• Exercise materials

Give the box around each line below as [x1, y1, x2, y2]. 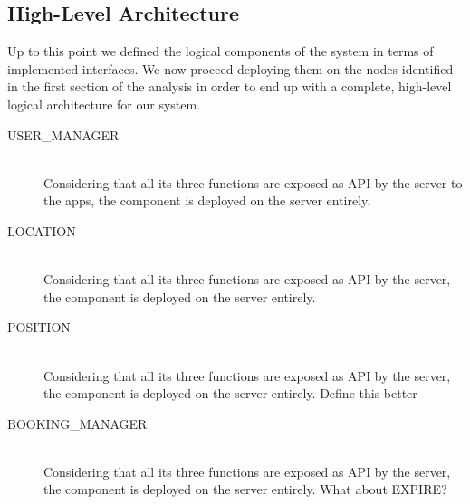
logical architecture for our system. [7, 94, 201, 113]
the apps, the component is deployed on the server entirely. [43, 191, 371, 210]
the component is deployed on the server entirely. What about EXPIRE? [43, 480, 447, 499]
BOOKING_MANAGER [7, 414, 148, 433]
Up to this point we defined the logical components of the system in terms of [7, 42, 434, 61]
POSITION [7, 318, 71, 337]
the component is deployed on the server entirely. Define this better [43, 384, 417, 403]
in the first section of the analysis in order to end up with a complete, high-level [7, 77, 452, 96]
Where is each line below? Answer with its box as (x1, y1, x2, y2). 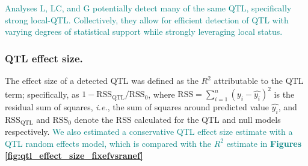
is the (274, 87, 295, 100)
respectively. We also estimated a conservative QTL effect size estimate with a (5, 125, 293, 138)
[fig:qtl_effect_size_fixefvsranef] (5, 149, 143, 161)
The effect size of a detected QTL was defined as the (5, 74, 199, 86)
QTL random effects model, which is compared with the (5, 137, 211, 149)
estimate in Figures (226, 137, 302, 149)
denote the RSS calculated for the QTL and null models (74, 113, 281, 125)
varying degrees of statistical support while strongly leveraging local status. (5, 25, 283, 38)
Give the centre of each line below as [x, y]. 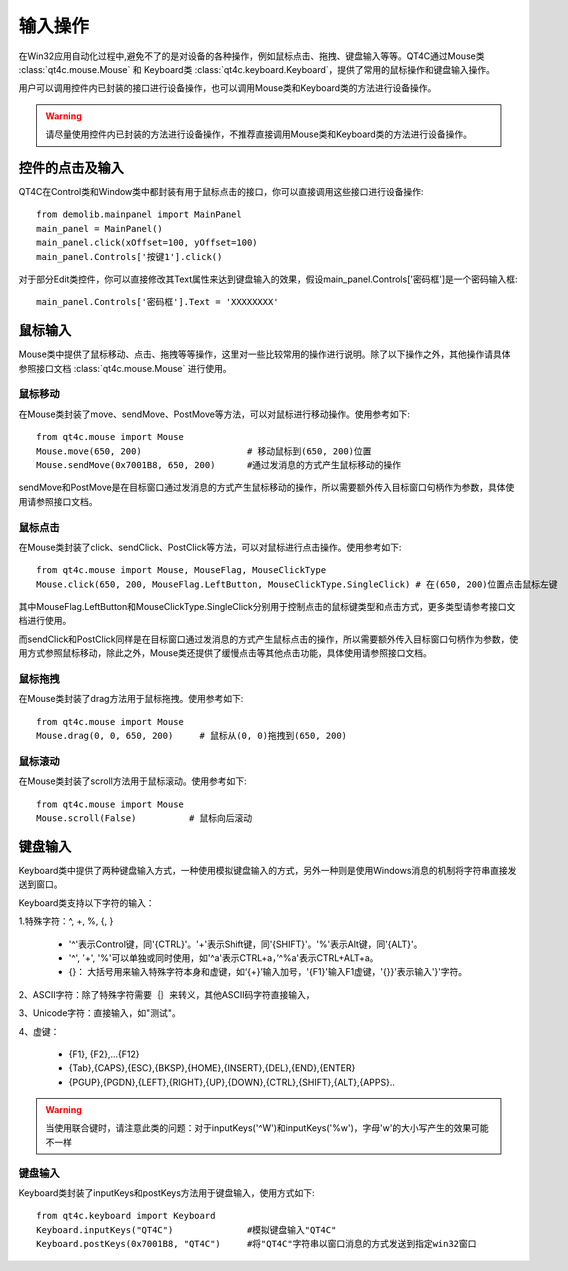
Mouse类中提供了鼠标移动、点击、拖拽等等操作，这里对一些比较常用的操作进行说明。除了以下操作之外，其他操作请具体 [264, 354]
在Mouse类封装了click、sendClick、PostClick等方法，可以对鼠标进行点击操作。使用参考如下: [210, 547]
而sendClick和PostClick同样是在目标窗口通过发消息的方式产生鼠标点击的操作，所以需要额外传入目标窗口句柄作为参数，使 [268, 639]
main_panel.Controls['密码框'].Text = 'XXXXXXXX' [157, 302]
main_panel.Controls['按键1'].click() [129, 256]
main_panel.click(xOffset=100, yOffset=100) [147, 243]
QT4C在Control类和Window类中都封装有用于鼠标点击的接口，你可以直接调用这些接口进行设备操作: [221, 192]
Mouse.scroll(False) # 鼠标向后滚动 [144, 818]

• Exercise
Of the lines above, copy each that contains "logical".

• Answer to the problem
logical architecture for our system. [7, 94, 201, 113]
Up to this point we defined the logical components of the system in terms of [7, 42, 434, 61]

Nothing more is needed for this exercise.